Reduce your LLM API costs by 20-35% with three proven mechanisms: pre-send token estimation, structured memory extraction, and context compression. Model-agnostic, zero dependencies.


Mechanism 1 — Pre-Send Token Estimation

Estimate token count before sending a request. If the payload exceeds a threshold, compress or truncate it. Never pay for tokens you could have avoided.

Rules

  1. Estimate before every API call. Use these formulas:

    • Plain text: tokens ≈ character_count / 4
    • JSON / structured data: tokens ≈ character_count / 2
    • Code (mixed): tokens ≈ character_count / 3.5
    • Images / PDFs: tokens ≈ 2000 (flat per asset, regardless of size)
  2. Set a token budget per request.

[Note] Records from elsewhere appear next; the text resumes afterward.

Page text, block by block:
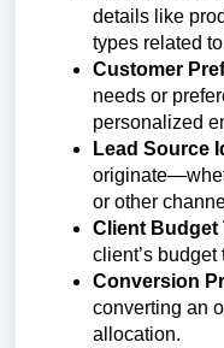
details like
types related
Customer
needs or
personalized
Lead Source
or other
Client Budget
client’s
Conversion
converting an
allocation.
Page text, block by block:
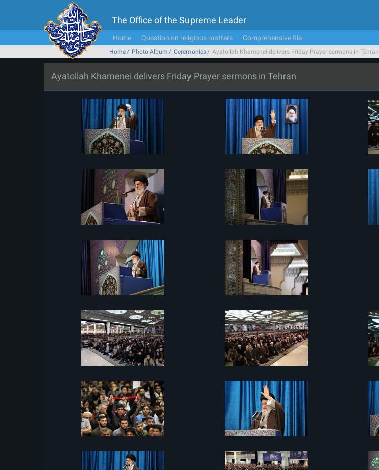
The Office of the Supreme Leader
Home Question on religious matters Comprehensive file
Home Photo Album Ceremonies Ayatollah Khamenei delivers Friday Prayer sermons in Tehran
Ayatollah Khamenei delivers Friday Prayer sermons in Tehran
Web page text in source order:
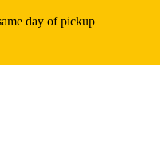
day of pickup
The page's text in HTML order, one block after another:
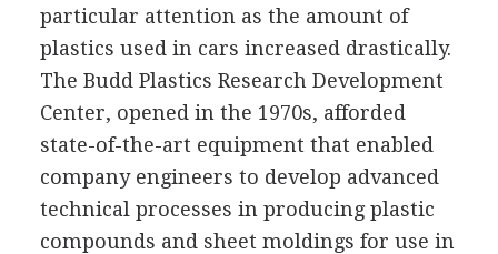
particular attention as the amount of
plastics used in cars increased drastically.
The Budd Plastics Research Development
Center, opened in the 1970s, afforded
state-of-the-art equipment that enabled
company engineers to develop advanced
technical processes in producing plastic
compounds and sheet moldings for use in
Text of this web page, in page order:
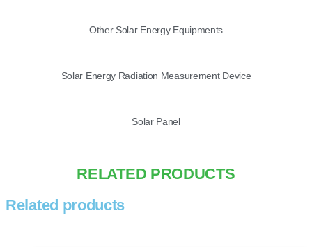
Other Solar Energy Equipments
Solar Energy Radiation Measurement Device
Solar Panel
RELATED PRODUCTS
Related products
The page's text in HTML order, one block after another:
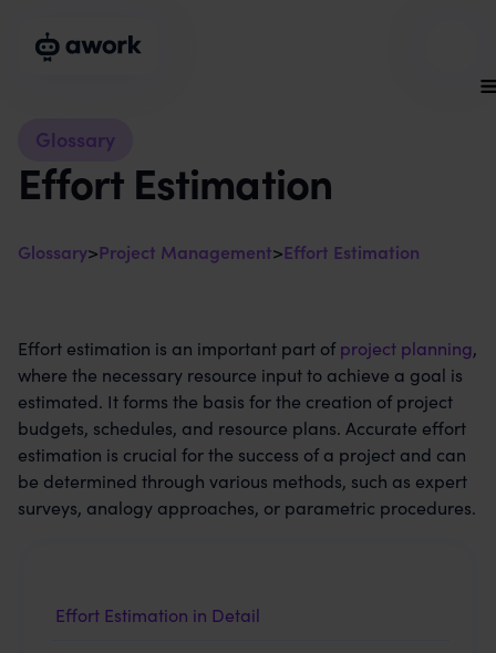
Glossary
Effort Estimation
Glossary>Project Management>Effort Estimation
Effort estimation is an important part ofproject planning,
where the necessary resource input to achieve a goal is
estimated. It forms the basis for the creation of project
budgets, schedules, and resource plans. Accurate effort
estimation is crucial for the success of a project and can
be determined through various methods, such as expert
surveys, analogy approaches, or parametric procedures.
Effort Estimation in Detail
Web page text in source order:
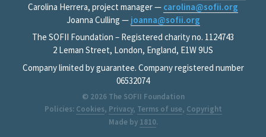
Carolina Herrera, project manager — carolina@sofii.org
Joanna Culling — joanna@sofii.org
The SOFII Foundation – Registered charity no. 1124743
2 Leman Street, London, England, E1W 9US
Company limited by guarantee. Company registered number
06532074
© 2026 The SOFII Foundation
Policies: Cookies, Privacy, Terms of use, Copyright
Made by 1810.
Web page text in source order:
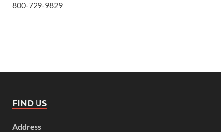
800-729-9829
FIND US
Address
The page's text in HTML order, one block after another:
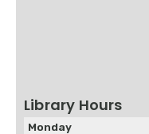
Library Hours
Monday

Default threshold: 8 000 tokens. Adjust per use case.

  3. If estimated tokens exceed the budget:

    • Summarize or truncate the longest sections first.
    • Strip intermediate reasoning, keep conclusions only.
    • For JSON: remove null/empty fields, shorten keys if feeding to a model that doesn't need human-readable keys.
    • For code: send only the relevant function/class, not the full file.
  4. Log the estimate vs. actual usage (from the API response) to calibrate over time.

Example

Input: 24,000 characters of plain text
Estimated tokens: 24000 / 4 = 6,000 → under budget, send as-is.

Input: 40,000 characters of JSON
Estimated tokens: 40000 / 2 = 20,000 → over budget.
Action: strip null fields, remove redundant nested objects → 14,000 chars → 7,000 tokens → send.

Reference

See references/token-formula.md for the full formula breakdown with worked examples.


Mechanism 2 — Memory Extraction

Instead of re-reading the entire conversation history every turn, extract and persist key information into structured memory files. On subsequent turns, load only the memory index — not the raw history.

Rules

  1. Use a lightweight secondary model (Haiku, GPT-4o-mini, Gemini Flash) as the memory extraction agent. Never burn expensive model tokens on bookkeeping.

  2. Maintain a session cursor. Track which messages have already been processed. On each extraction pass, only read new messages since the last cursor position.

  3. Limit extraction to 5 rounds max per session. Each round processes a batch of new messages. Stop early if no new information is found.

  4. Parallelize I/O within rounds:

    • Round 1: all reads in parallel (gather raw content).
    • Round 2: all writes in parallel (persist extracted memories).
  5. Structure memory as index + detail files:

    • MEMORY.md — index file, max 200 lines. Contains only pointers: - [topic-name](memory/topic-name.md) — one-line description.
    • memory/topic-name.md — full content for each topic with frontmatter (name, description, type).
  6. Memory types (categorize each entry):

    • user — who the user is, their preferences, expertise level.
    • feedback — corrections and confirmed approaches (what to do / not do).
    • project — current goals, deadlines, decisions, constraints.
    • reference — pointers to external resources (URLs, dashboards, issue trackers).
  7. Do not store what can be derived. No code snippets, no git history, no file paths — these are always available from the source. Store only non-obvious context.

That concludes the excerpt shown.